1
votes

Could anyone suggest the best pattern of gathering metrics from a cluster of nodes (each node is Tomcat Docker Container with Java app)?

We're planning to use ELK stack (ElasticSearch, Logstash, Kibana) as a visualization tool but the question for us is how metrics should be delivered to Kibana?

We're using DropWizard metrics library and it provides per instance metrics (gauges, timers, histograms).

Some metrics, obviously, should be gathered per instance (e.g. cpu, memory, etc..) - it doesn't make any sense to aggregate them per cluster.

But for such metrics as an average API response times, database calls durations we want a clear global picture - i.e. not per concrete instance.

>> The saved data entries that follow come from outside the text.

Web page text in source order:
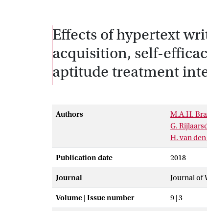
Effects of hypertext
acquisition, self-
aptitude treatment
Authors
M.A.H.
G.
H. van
Publication date 2018
Journal Journal of
Volume | Issue number 9 | 3

And here is where we hesitating. Should we:

  1. Just send plain gauge values to ElasticSearch and allow Kibana to calculate averages, percentiles, etc.. In this approach all aggregation happens in Kibana.
  2. Use timers and histograms per instance and send them instead - but since this data is already aggregated per instance (i.e. timer already provides percentiles and 1minute, 5minute and 15minute rates) - how should Kibana handle this to show a global picture? Does it make a lot of sense to aggregate already aggregated data?

Thanks in advance,

1

1 Answers

2
votes

You will want to use Metricbeat. It supports modules for the system level, Docker API, and Dropwizard. This will collect the events for you (without any pre-aggregation).

For the aggregation and visualization I'd use the time-series visual builder, where you can aggregate per container, node, service, everything,... It should be very flexible to get the right data granularity for you.